= Your assignment =
Look through the entries below and count the lines with "Kokand" in them; the reply is the number alone.
[Start of section]
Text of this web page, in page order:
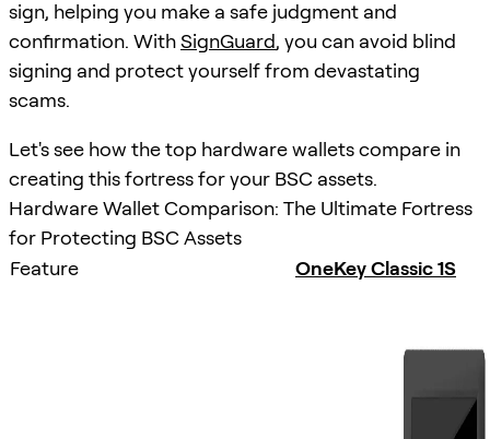
sign, helping you make a safe judgment and
confirmation. WithSignGuard, you can avoid blind
signing and protect yourself from devastating
scams.
Let's see how the top hardware wallets compare in
creating this fortress for your BSC assets.
Hardware Wallet Comparison: The Ultimate Fortress
for Protecting BSC Assets
Feature
OneKey Classic 1S
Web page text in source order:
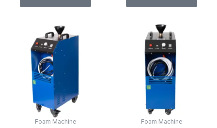
Foam Machine
Foam Machine
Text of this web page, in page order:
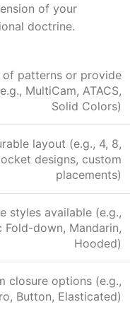
of your
doctrine.
of patterns or provide
MultiCam, ATACS,
Solid Colors)
layout (e.g., 4, 8,
designs, custom
placements)
styles available (e.g.,
Fold-down, Mandarin,
Hooded)
closure options (e.g.,
Button, Elasticated)
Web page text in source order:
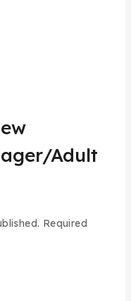
Adult
Required
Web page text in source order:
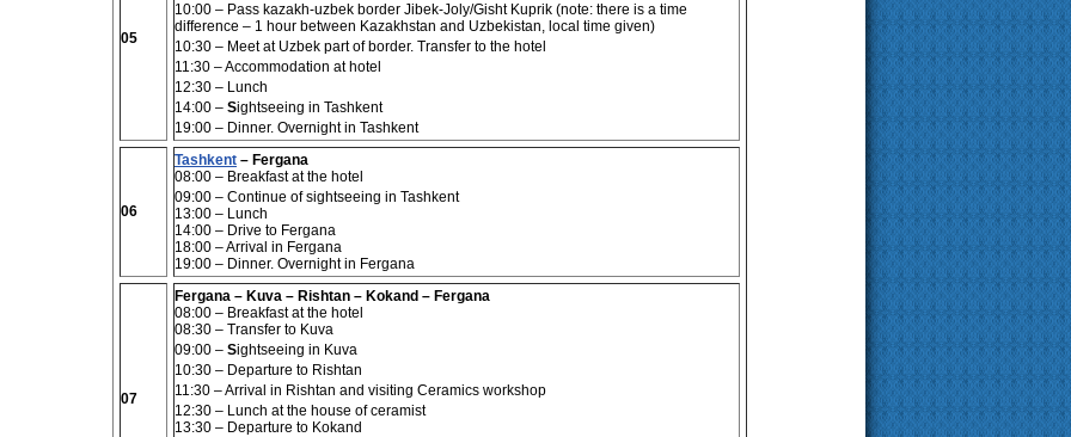
05
10:00 – Pass kazakh-uzbek border Jibek-Joly/Gisht Kuprik (note: there is a time
difference – 1 hour between Kazakhstan and Uzbekistan, local time given)
10:30 – Meet at Uzbek part of border. Transfer to the hotel
11:30 –Accommodation at hotel
12:30 – Lunch
14:00 – Sightseeing in Tashkent
19:00 – Dinner. Overnight in Tashkent
06
Tashkent – Fergana
08:00 – Breakfast at the hotel
09:00 – Continue of sightseeing in Tashkent
13:00 – Lunch
14:00 – Drive to Fergana
18:00 – Arrival in Fergana
19:00 – Dinner. Overnight in Fergana
07
Fergana – Kuva – Rishtan – Kokand – Fergana
08:00 – Breakfast at the hotel
08:30 – Transfer to Kuva
09:00 – Sightseeing in Kuva
10:30 – Departure to Rishtan
11:30 – Arrival in Rishtan and visiting Ceramics workshop
12:30 – Lunch at the house of ceramist
13:30 – Departure to Kokand
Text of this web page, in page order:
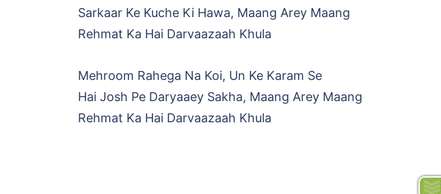
Sarkaar Ke Kuche Ki Hawa, Maang Arey Maang
Rehmat Ka Hai Darvaazaah Khula
Mehroom Rahega Na Koi, Un Ke Karam Se
Hai Josh Pe Daryaaey Sakha, Maang Arey Maang
Rehmat Ka Hai Darvaazaah Khula
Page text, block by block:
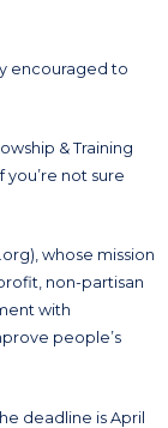
encouraged to
& Training
you’re not sure
whose mission
non-partisan
with
people’s
deadline is April
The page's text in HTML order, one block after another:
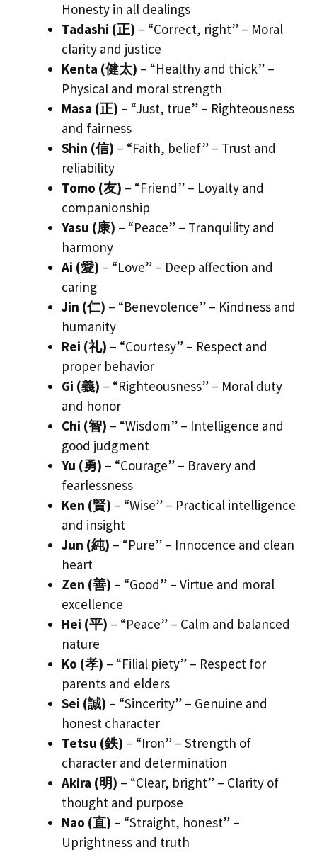
Honesty in all dealings
Tadashi (正) – “Correct, right” – Moral
clarity and justice
Kenta (健太) – “Healthy and thick” –
Physical and moral strength
Masa (正) – “Just, true” – Righteousness
and fairness
Shin (信) – “Faith, belief” – Trust and
reliability
Tomo (友) – “Friend” – Loyalty and
companionship
Yasu (康) – “Peace” – Tranquility and
harmony
Ai (愛) – “Love” – Deep affection and
caring
Jin (仁) – “Benevolence” – Kindness and
humanity
Rei (礼) – “Courtesy” – Respect and
proper behavior
Gi (義) – “Righteousness” – Moral duty
and honor
Chi (智) – “Wisdom” – Intelligence and
good judgment
Yu (勇) – “Courage” – Bravery and
fearlessness
Ken (賢) – “Wise” – Practical intelligence
and insight
Jun (純) – “Pure” – Innocence and clean
heart
Zen (善) – “Good” – Virtue and moral
excellence
Hei (平) – “Peace” – Calm and balanced
nature
Ko (孝) – “Filial piety” – Respect for
parents and elders
Sei (誠) – “Sincerity” – Genuine and
honest character
Tetsu (鉄) – “Iron” – Strength of
character and determination
Akira (明) – “Clear, bright” – Clarity of
thought and purpose
Nao (直) – “Straight, honest” –
Uprightness and truth
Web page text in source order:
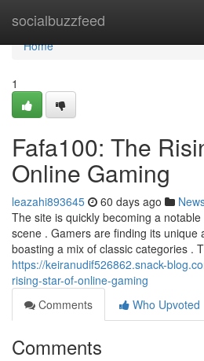
socialbuzzfeed
Home
Home
1
Fafa100: The
Online Gaming
leazahi893645 60 days ago
The site is quickly becoming a
scene . Gamers are finding its unique
boasting a mix of classic categories .
https://keiranudif526862.snack-
rising-star-of-online-gaming
Comments
Who Upvoted
Comments
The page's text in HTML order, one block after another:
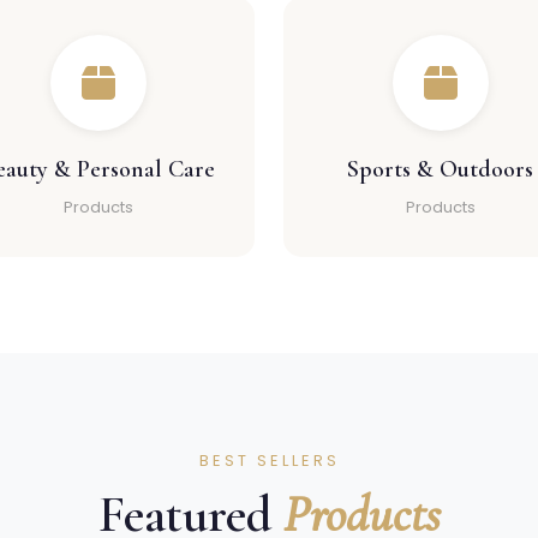
& Personal Care
Products
Sports & Outdoors
Products
BEST SELLERS
FeaturedProducts
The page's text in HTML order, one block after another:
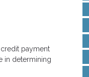
payment
in determining
[End of section]
= Finished task =
2